The data section start

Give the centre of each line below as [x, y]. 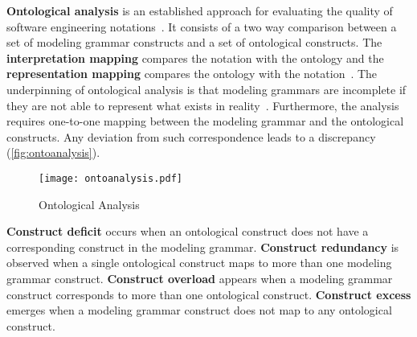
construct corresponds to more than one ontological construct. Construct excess [209, 294]
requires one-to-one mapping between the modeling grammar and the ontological [205, 121]
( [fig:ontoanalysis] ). [53, 152]
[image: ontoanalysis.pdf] [110, 178]
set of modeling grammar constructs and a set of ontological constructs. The [194, 42]
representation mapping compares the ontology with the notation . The [192, 74]
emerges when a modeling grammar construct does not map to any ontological [199, 310]
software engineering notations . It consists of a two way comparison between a [202, 26]
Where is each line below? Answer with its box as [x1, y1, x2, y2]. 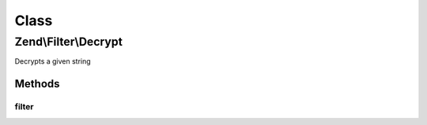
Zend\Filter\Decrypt [14, 35, 123, 49]
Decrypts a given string [14, 57, 91, 66]
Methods [14, 77, 60, 90]
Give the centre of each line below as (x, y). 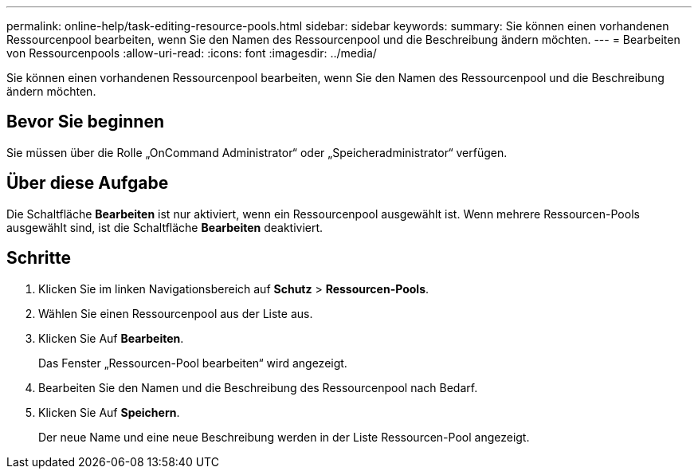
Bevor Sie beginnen (86, 122)
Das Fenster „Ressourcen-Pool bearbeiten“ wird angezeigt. (193, 363)
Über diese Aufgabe (88, 183)
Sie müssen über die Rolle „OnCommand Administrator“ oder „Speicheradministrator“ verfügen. (257, 152)
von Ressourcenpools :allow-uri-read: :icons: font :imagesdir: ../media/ (192, 53)
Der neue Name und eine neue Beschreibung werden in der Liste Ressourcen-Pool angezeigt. (284, 437)
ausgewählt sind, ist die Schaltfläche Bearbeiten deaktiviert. (165, 227)
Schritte (39, 258)
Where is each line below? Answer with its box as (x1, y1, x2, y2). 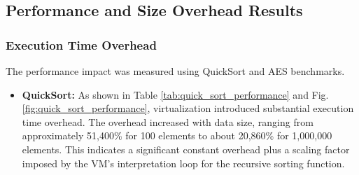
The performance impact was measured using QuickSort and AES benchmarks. (6, 64, 345, 78)
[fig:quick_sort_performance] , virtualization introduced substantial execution (22, 101, 354, 115)
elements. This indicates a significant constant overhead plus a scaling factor (22, 141, 350, 156)
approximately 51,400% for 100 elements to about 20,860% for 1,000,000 (22, 128, 332, 143)
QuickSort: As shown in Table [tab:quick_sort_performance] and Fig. (22, 87, 329, 101)
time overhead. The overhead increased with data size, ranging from (22, 114, 314, 129)
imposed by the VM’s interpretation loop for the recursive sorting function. (22, 155, 345, 170)
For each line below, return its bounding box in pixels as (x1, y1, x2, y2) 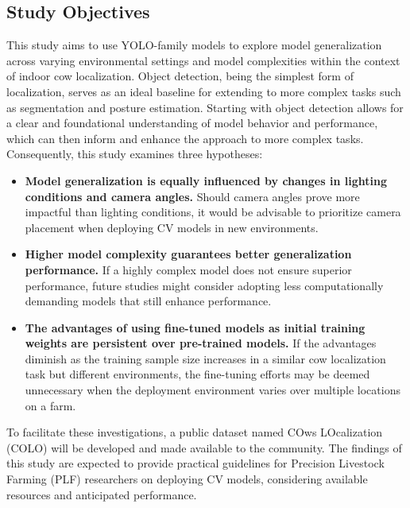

The data section end

**What this task involves:**
Check the listing for the word "grammar". Show each line that has it.

**Solved exercise:**
requires one-to-one mapping between the modeling grammar and the ontological [205, 121]
set of modeling grammar constructs and a set of ontological constructs. The [194, 42]
emerges when a modeling grammar construct does not map to any ontological [199, 310]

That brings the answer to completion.